## Work order
If an entry holds a picture, leave that picture out. Give everything else again exactly.

## Data to examine
□ □ □ □ □

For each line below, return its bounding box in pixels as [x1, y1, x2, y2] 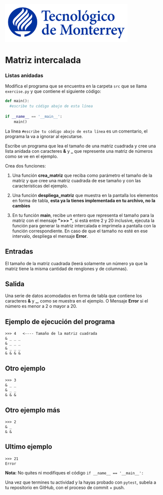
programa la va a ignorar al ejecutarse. [5, 133, 83, 139]
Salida [5, 280, 24, 288]
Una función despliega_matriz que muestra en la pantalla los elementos [12, 192, 158, 198]
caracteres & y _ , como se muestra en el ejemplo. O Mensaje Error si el [5, 298, 148, 304]
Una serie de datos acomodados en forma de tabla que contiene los [5, 293, 142, 299]
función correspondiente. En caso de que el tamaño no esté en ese [12, 228, 148, 234]
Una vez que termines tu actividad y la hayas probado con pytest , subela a [5, 479, 157, 485]
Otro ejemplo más [5, 406, 60, 414]
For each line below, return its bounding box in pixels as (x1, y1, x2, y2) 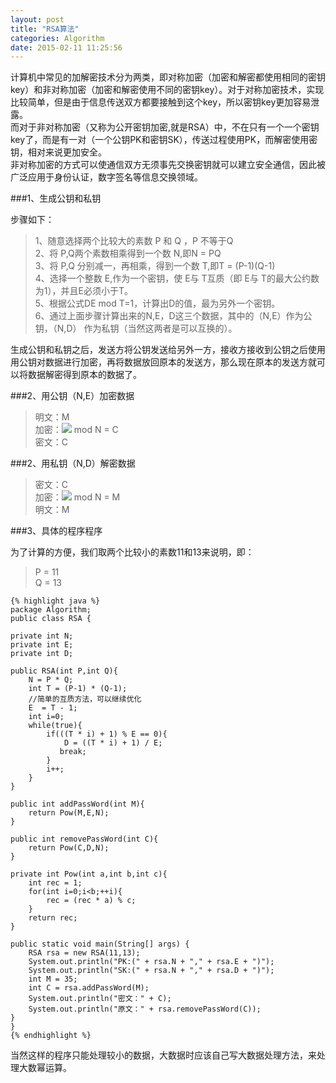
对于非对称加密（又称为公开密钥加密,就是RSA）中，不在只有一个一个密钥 (18, 121, 320, 133)
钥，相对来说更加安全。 (10, 146, 107, 158)
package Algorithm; (10, 605, 92, 615)
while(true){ (28, 721, 83, 731)
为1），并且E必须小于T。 (34, 285, 133, 297)
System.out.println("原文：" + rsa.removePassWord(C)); (28, 1004, 262, 1015)
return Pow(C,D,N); (28, 843, 110, 853)
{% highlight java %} (10, 596, 101, 606)
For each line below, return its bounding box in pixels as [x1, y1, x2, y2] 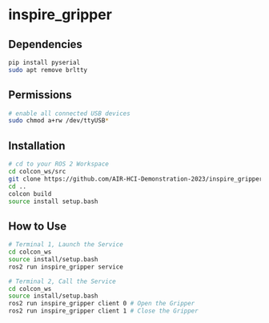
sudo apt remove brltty [8, 66, 88, 74]
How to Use [8, 219, 67, 233]
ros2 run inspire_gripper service [8, 262, 124, 271]
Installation [8, 138, 66, 153]
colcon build [8, 189, 52, 197]
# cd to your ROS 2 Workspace [8, 160, 110, 169]
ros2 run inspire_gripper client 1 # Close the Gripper [8, 307, 199, 315]
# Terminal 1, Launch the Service [8, 241, 124, 249]
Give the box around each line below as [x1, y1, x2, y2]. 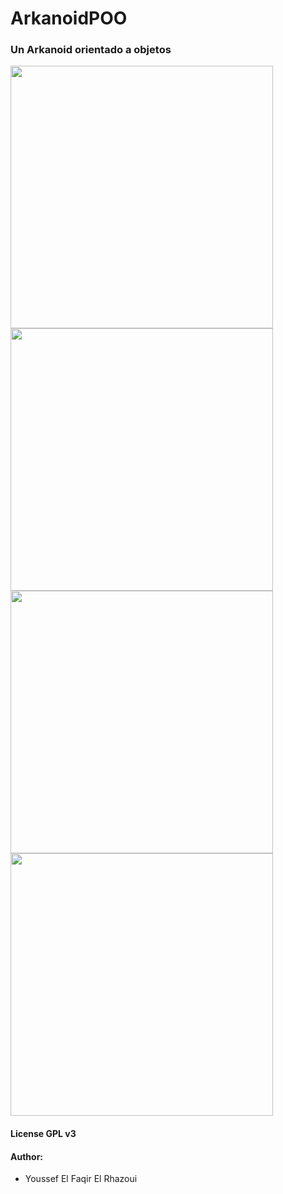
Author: [10, 1150, 44, 1162]
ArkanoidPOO [10, 7, 128, 30]
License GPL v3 [10, 1128, 77, 1140]
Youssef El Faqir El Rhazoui [24, 1173, 138, 1185]
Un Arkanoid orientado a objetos [10, 43, 172, 57]
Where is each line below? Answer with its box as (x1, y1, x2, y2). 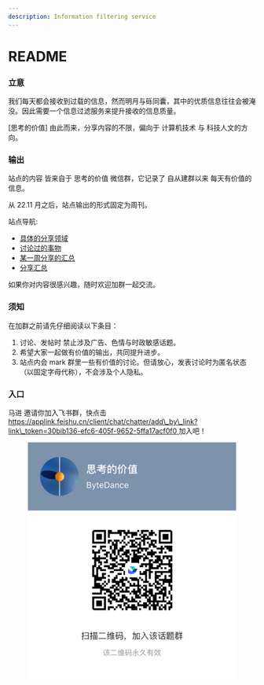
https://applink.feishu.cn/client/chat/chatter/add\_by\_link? (8, 417, 198, 426)
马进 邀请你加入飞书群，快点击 (8, 408, 107, 417)
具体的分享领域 (19, 234, 68, 243)
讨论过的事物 (19, 244, 61, 253)
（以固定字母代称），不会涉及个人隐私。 (19, 366, 148, 377)
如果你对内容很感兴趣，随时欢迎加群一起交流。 (8, 280, 159, 289)
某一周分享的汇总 (19, 253, 75, 263)
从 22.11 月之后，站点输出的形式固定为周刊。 (8, 201, 152, 210)
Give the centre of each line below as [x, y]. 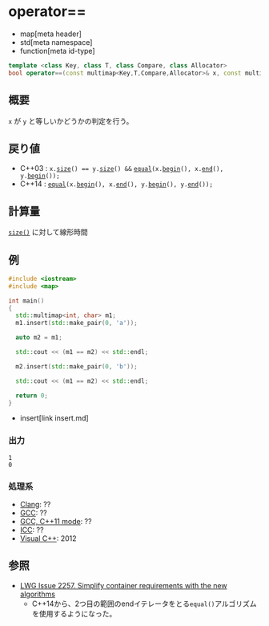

□ □ □ □ □

## Answer to this problem
For each line below, return its bounding box in pixels as [x1, y1, x2, y2] 
programa la va a ignorar al ejecutarse. [5, 133, 83, 139]
Salida [5, 280, 24, 288]
Una función despliega_matriz que muestra en la pantalla los elementos [12, 192, 158, 198]
caracteres & y _ , como se muestra en el ejemplo. O Mensaje Error si el [5, 298, 148, 304]
Una serie de datos acomodados en forma de tabla que contiene los [5, 293, 142, 299]
función correspondiente. En caso de que el tamaño no esté en ese [12, 228, 148, 234]
Una vez que termines tu actividad y la hayas probado con pytest , subela a [5, 479, 157, 485]
Otro ejemplo más [5, 406, 60, 414]
For each line below, return its bounding box in pixels as (x1, y1, x2, y2) 
对于非对称加密（又称为公开密钥加密,就是RSA）中，不在只有一个一个密钥 (18, 121, 320, 133)
钥，相对来说更加安全。 (10, 146, 107, 158)
package Algorithm; (10, 605, 92, 615)
while(true){ (28, 721, 83, 731)
为1），并且E必须小于T。 (34, 285, 133, 297)
System.out.println("原文：" + rsa.removePassWord(C)); (28, 1004, 262, 1015)
return Pow(C,D,N); (28, 843, 110, 853)
{% highlight java %} (10, 596, 101, 606)
For each line below, return its bounding box in pixels as [x1, y1, x2, y2] 
sudo apt remove brltty [8, 66, 88, 74]
How to Use [8, 219, 67, 233]
ros2 run inspire_gripper service [8, 262, 124, 271]
Installation [8, 138, 66, 153]
colcon build [8, 189, 52, 197]
# cd to your ROS 2 Workspace [8, 160, 110, 169]
ros2 run inspire_gripper client 1 # Close the Gripper [8, 307, 199, 315]
# Terminal 1, Launch the Service [8, 241, 124, 249]
Give the box around each line below as [x1, y1, x2, y2]. 
Author: [10, 1150, 44, 1162]
ArkanoidPOO [10, 7, 128, 30]
License GPL v3 [10, 1128, 77, 1140]
Youssef El Faqir El Rhazoui [24, 1173, 138, 1185]
Un Arkanoid orientado a objetos [10, 43, 172, 57]
Where is each line below? Answer with its box as (x1, y1, x2, y2). 
https://applink.feishu.cn/client/chat/chatter/add\_by\_link? (8, 417, 198, 426)
马进 邀请你加入飞书群，快点击 (8, 408, 107, 417)
具体的分享领域 (19, 234, 68, 243)
讨论过的事物 (19, 244, 61, 253)
（以固定字母代称），不会涉及个人隐私。 (19, 366, 148, 377)
如果你对内容很感兴趣，随时欢迎加群一起交流。 (8, 280, 159, 289)
某一周分享的汇总 (19, 253, 75, 263)
从 22.11 月之后，站点输出的形式固定为周刊。 (8, 201, 152, 210)
Give the centre of each line below as [x, y]. 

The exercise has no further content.